Батаков усвоил, что артель намертво связана с Комбинатом явными и неявными отношениями и от них зависит его судьба. Он мог существовать только по-военному, как «Устав гарнизонной службы», соблюдая правила игры. «Устав» определял правила, мораль, честность, понимание целей и задач. Прочие вольности, выходящие за пределы «устава», никого не интересовали.
Батаков безоговорочно занял место в строю, твердо уверовав, что в настоящей жизни тесно сплетаются и хорошее, и плохое, а подлинное совершенство недостижимо, поэтому существует в легендах и мечтах. Для исполнения «приказа» он выработал строгое правило: своих не подводить, чего бы это ни стоило.
Его линия оправдала себя. Двадцать лет он стоял во главе артели, мог позволить почти все, но так и не поверил, что деньги улучшают жизнь. Спрашивая себя, почему все еще таскается по таежным ручьям, заранее знал простой как гвоздь ответ: а что иначе он будет делать без своих работяг, которые травят о нем байки в пивных разных концов страны; нигде он больше не сможет так прочно стоять на земле в замызганной штормовке, вечных своих кирзовых сапогах с низко отвернутыми голенищами, потому что только здесь его жизнь, работа и он сам имели понятный, бескомпромиссный смысл.

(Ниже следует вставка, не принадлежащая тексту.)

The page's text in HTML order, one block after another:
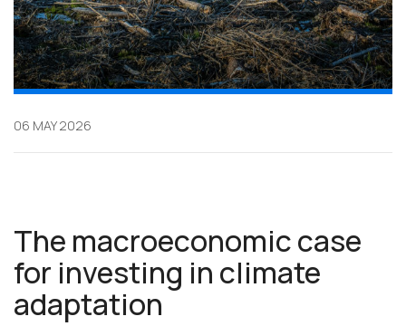
06 MAY 2026
The macroeconomic case
for investing in climate
adaptation
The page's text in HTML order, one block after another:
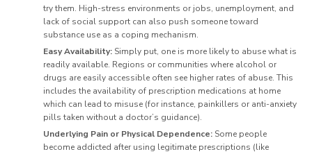
try them. High-stress environments or jobs, unemployment, and
lack of social support can also push someone toward
substance use as a coping mechanism.
Easy Availability: Simply put, one is more likely to abuse what is
readily available. Regions or communities where alcohol or
drugs are easily accessible often see higher rates of abuse. This
includes the availability of prescription medications at home
which can lead to misuse (for instance, painkillers or anti-anxiety
pills taken without a doctor’s guidance).
Underlying Pain or Physical Dependence: Some people
become addicted after using legitimate prescriptions (like
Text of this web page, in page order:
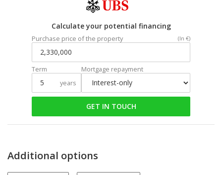
Calculate your potential financing
Purchase price of the property (In €)
Term
years
Mortgage repayment
GET IN TOUCH
Additional options
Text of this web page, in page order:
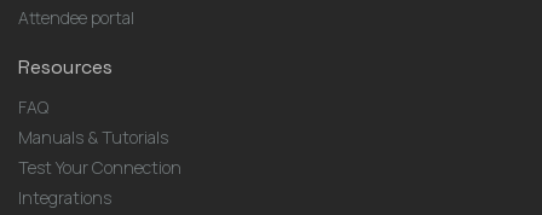
Attendee portal
Resources
FAQ
Manuals & Tutorials
Test Your Connection
Integrations
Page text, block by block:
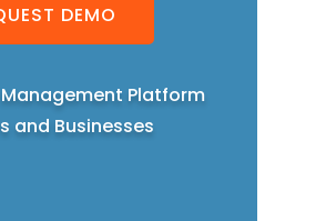
DEMO
Platform
and Businesses
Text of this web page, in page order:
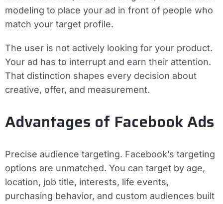
modeling to place your ad in front of people who
match your target profile.
The user is not actively looking for your product.
Your ad has to interrupt and earn their attention.
That distinction shapes every decision about
creative, offer, and measurement.
Advantages of Facebook Ads
Precise audience targeting. Facebook’s targeting
options are unmatched. You can target by age,
location, job title, interests, life events,
purchasing behavior, and custom audiences built
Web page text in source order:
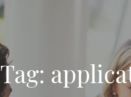
Tag:
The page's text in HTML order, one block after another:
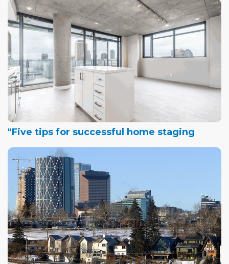
"Five tips for successful home staging
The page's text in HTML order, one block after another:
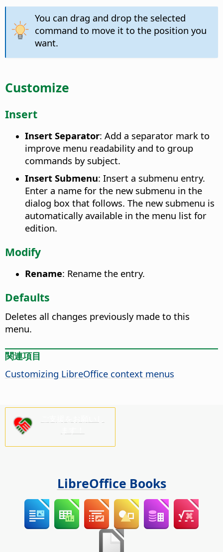
You can drag and drop the selected
command to move it to the position you
want.
Customize
Insert
Insert Separator: Add a separator mark to
improve menu readability and to group
commands by subject.
Insert Submenu: Insert a submenu entry.
Enter a name for the new submenu in the
dialog box that follows. The new submenu is
automatically available in the menu list for
edition.
Modify
Rename: Rename the entry.
Defaults
Deletes all changes previously made to this
menu.
関連項目
Customizing LibreOffice context menus
LibreOffice Books
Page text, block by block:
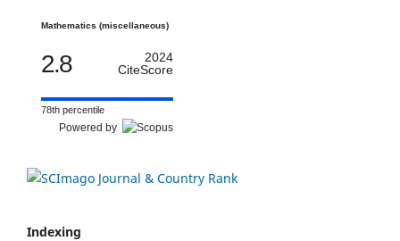
Mathematics (miscellaneous)
2.8
2024
CiteScore
78th percentile
Powered by
Indexing
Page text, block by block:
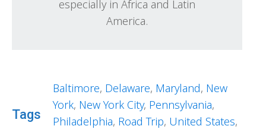
especially in Africa and Latin
America.
Tags
Baltimore, Delaware, Maryland, New
York, New York City, Pennsylvania,
Philadelphia, Road Trip, United States,
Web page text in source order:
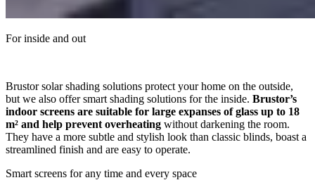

Перелыгин дернул за нерв не болевшего до сих пор зуба. Недавно он дернул его сам, не чувствуя уверенности в правоте начальства – кто-то хотел поставить на карту сотню-другую тонн золота и сыграть втемную. «Может, пора тихо отойти»? – подумал тогда Батаков.
Сидя на толстом гладком бревне, Перелыгин поковырял костер палкой. Огонь выдохнул в ночное небо сноп искр. Батаков тумбой сидел напротив, неотрывно глядя на огонь, будто разговаривал с ним глазами. Костер пощелкивал, постреливал сучками, обдавал дымком.